Arthritis is not an unknown entity and has been around since prehistoric times. It’s incidence has however certainly seen a dramatic rise in the last few decades. There are various types of arthritis that may not be entirely preventable. Osteo- arthritis is one of the commonest types and occurs entirely due to mechanical reasons. This article provides a short overview of the problems caused and possible solutions.
Due to the structure of our health system, we do not have a mechanism and culture to facilitate referrals to the appropriate specialist doctor. This is largely due to random distribution of speciality practitioners as well as incomplete knowledge about their expertise amongst the people. As people directly approach specialists, they might not always see the exact person suited to their problems. Similarly, it is too easy to get a variety of medicines and splints directly from the stores or even ‘online’ nowadays, that a lot of potentially harmful self- medication is rampant.
Movement is among the very most basic functions, which gets affected in severe arthritis. At present we do not have quantitative statistic measures to evaluate the disability caused in the general population due to arthritis. We accept heart disease as a common killer; heart attack being a sudden unforgettable event. However the total quantity of problems caused with sever arthritis is much higher. It presents gradually and in different forms:
- Immobile & elderly people get more prone to fractures as bones become weaker with decreased mobility.
- Severe arthritis can cause giving way of joints and falls on it’s own accord. Such fractures can get difficult to treat and often work as a beginning towards a slow and painful end.
- Various drugs – both prescribed and self- medicated can cause harmful side effects that lead to kidney failure, etc.
- Decreased mobility brings about decreased self- esteem and confidence, less productivity and mental health issues.
- Untreated osteoarthritis itself is self- propagating: by avoiding mechanical pressure on an affected joint, one strains the neighbouring joints and the other side, overall increasing the risks and making for further complexities in treatment.
Early detection and appropriately instituted treatment can go a long way in preserving quality of life. Similarly, the risks of various treatments need to be evaluated before resorting to operative or non- operative means of treatment in cases of severe end stage arthritis.

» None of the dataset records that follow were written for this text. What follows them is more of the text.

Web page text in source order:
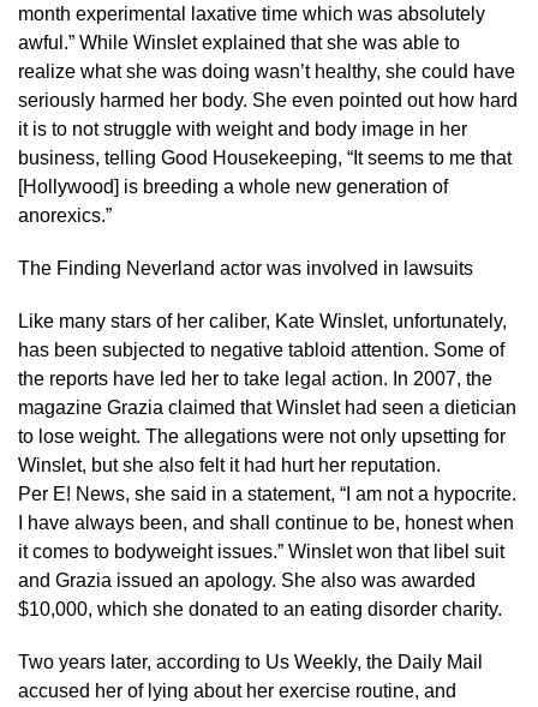
month experimental laxative time which was absolutely
awful.” While Winslet explained that she was able to
realize what she was doing wasn’t healthy, she could have
seriously harmed her body. She even pointed out how hard
it is to not struggle with weight and body image in her
business, telling Good Housekeeping, “It seems to me that
[Hollywood] is breeding a whole new generation of
anorexics.”
The Finding Neverland actor was involved in lawsuits
Like many stars of her caliber, Kate Winslet, unfortunately,
has been subjected to negative tabloid attention. Some of
the reports have led her to take legal action. In 2007, the
magazine Grazia claimed that Winslet had seen a dietician
to lose weight. The allegations were not only upsetting for
Winslet, but she also felt it had hurt her reputation.
Per E! News, she said in a statement, “I am not a hypocrite.
I have always been, and shall continue to be, honest when
it comes to bodyweight issues.” Winslet won that libel suit
and Grazia issued an apology. She also was awarded
$10,000, which she donated to an eating disorder charity.
Two years later, according to Us Weekly, the Daily Mail
accused her of lying about her exercise routine, and
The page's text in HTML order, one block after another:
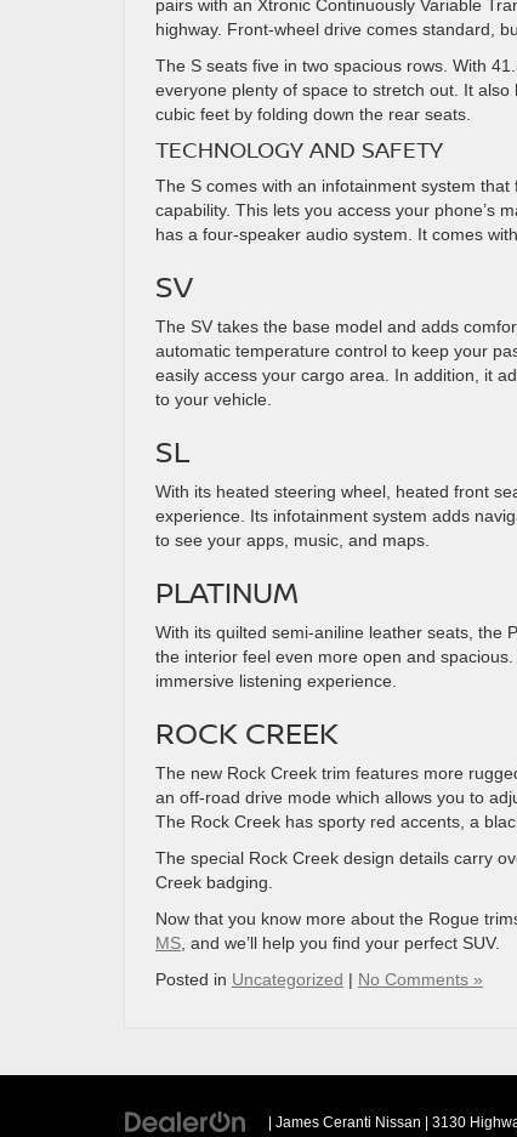
pairs with an Xtronic Continuously Variable
highway. Front-wheel drive comes standard,
The S seats five in two spacious rows. With
everyone plenty of space to stretch out. It
cubic feet by folding down the rear seats.
TECHNOLOGY AND SAFETY
The S comes with an infotainment system
capability. This lets you access your phone’s
has a four-speaker audio system. It comes
SV
The SV takes the base model and adds
automatic temperature control to keep your
easily access your cargo area. In addition, it
to your vehicle.
SL
With its heated steering wheel, heated front
experience. Its infotainment system adds
to see your apps, music, and maps.
PLATINUM
With its quilted semi-aniline leather seats, the
the interior feel even more open and
immersive listening experience.
ROCK CREEK
The new Rock Creek trim features more
an off-road drive mode which allows you to
The Rock Creek has sporty red accents, a
The special Rock Creek design details carry
Creek badging.
Now that you know more about the Rogue
MS , and we’ll help you find your perfect SUV.
Posted in Uncategorized | No Comments »
| James Ceranti Nissan | 3130
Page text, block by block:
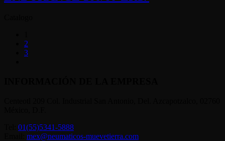
2
3
01(55)5341-5888
mex@neumaticos-muevetierra.com
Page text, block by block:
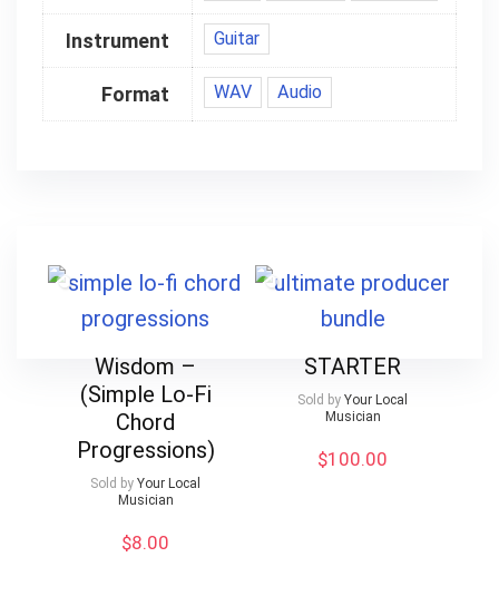
Instrument Guitar
Format WAV Audio
Wisdom –
(Simple Lo-Fi
Chord
Progressions)
Sold by Your Local
Musician
$8.00
STARTER
Sold by Your Local
Musician
$100.00
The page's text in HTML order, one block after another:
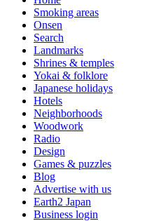
Smoking areas
Onsen
Search
Landmarks
Shrines & temples
Yokai & folklore
Japanese holidays
Hotels
Neighborhoods
Woodwork
Radio
Design
Games & puzzles
Blog
Advertise with us
Earth2 Japan
Business login
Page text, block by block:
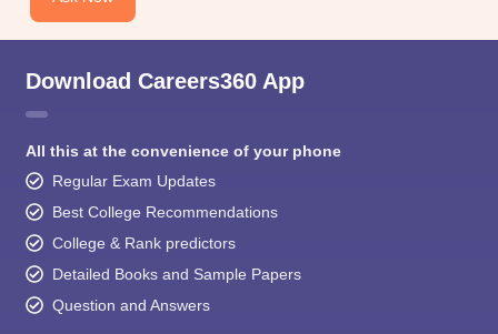
Download Careers360 App
All this at the convenience of your phone
Regular Exam Updates
Best College Recommendations
College & Rank predictors
Detailed Books and Sample Papers
Question and Answers
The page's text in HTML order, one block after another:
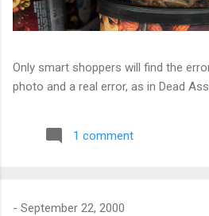
Only smart shoppers will find the
photo and a real error, as in Dead
1 comment
- September 22, 2000
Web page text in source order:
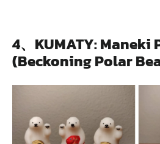
4、KUMATY: Maneki
(Beckoning Polar
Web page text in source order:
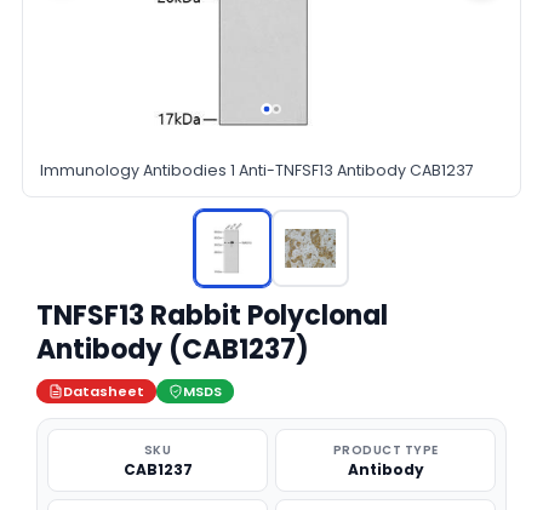
Immunology Antibodies 1 Anti-TNFSF13 Antibody CAB1237
TNFSF13 Rabbit Polyclonal
Antibody (CAB1237)
Datasheet MSDS
SKU
CAB1237
PRODUCT TYPE
Antibody
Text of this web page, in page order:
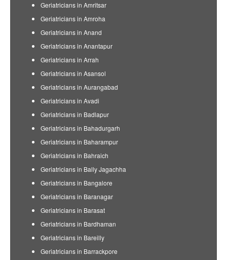
Geriatricians in Amritsar
Geriatricians in Amroha
Geriatricians in Anand
Geriatricians in Anantapur
Geriatricians in Arrah
Geriatricians in Asansol
Geriatricians in Aurangabad
Geriatricians in Avadi
Geriatricians in Badlapur
Geriatricians in Bahadurgarh
Geriatricians in Baharampur
Geriatricians in Bahraich
Geriatricians in Bally Jagachha
Geriatricians in Bangalore
Geriatricians in Baranagar
Geriatricians in Barasat
Geriatricians in Bardhaman
Geriatricians in Bareilly
Geriatricians in Barrackpore
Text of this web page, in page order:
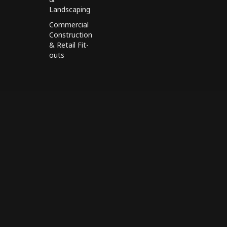
Landscaping
Commercial
Construction
& Retail Fit-
outs

There is a lot of knee osteo-arthritis at younger ages in India owing to: (i) widely unrecognised and improperly treated knee injuries and (ii) common activities like squatting, sitting cross legged and praying in our cultures place high demands on the knees. The important preventive measure hence lie in getting appropriate attention if a seemingly simple knee injury does not recover in a couple of weeks. Various non- operative methods exist and are mainly effective in earlier stages of osteo- arthritis: medications, exercises, injections and the like. Treatment needs to be customised to the individual needs of the patient. Medications need to be titrated and monitored to avoid dangerous long- term side effects.
Surgery – What needs to be understood about surgery is that early and rightly directed Arthroscopic surgery can actually prevent arthritis from developing, after one has sustained certain cartilage or ligament injuries. This type of surgery can mostly be performed as a day procedure without admission and often doesn’t even entail stitches. People return to their work within days. This should hence not be viewed as a major event as compared to a fracture or general hospital admission for most other reasons.
Joint Replacement is proving to dramatically change the quality of life for patients riddled with severe end- stage arthritis. It is high time that myths regarding risks associated with such surgery are dispelled, as modern techniques have consistently enabled return to walking right from the day of surgery. This is planned surgery and hence the potential for proper organisation and enhanced recovery as opposed to fracture or emergency operations. For patients wanting to undergo such surgery, there are good services available in most Indian cities. There are an increasing number of dedicated units doing exclusive work, where the standards are bound to be better. At the same time, I would discourage people from travelling too far (more than 5- 6 hours or any flight) to have these procedures undertaken, as travelling back home soon after such surgeries is not without risk. Similarly, one must be in a position to manage stairs within three to four days of surgery too, unless one has not been doing stairs at all before. Only with a reasonable amount of independence, usually achieved within four to five days of surgery is a patient deemed fit to leave hospital, as we cannot guarantee good rehabilitation with the currently available infrastructure of home care services. The cost of surgery varies a lot with the city and set up. However, it does not mean that increased cost would guarantee important things like theatre standards and materials used. There are various standard prosthetic materials from various manufacturers that have shown to provide good results. Success depends on the technique of surgery than whether the implanted prosthetic is of local or foreign make.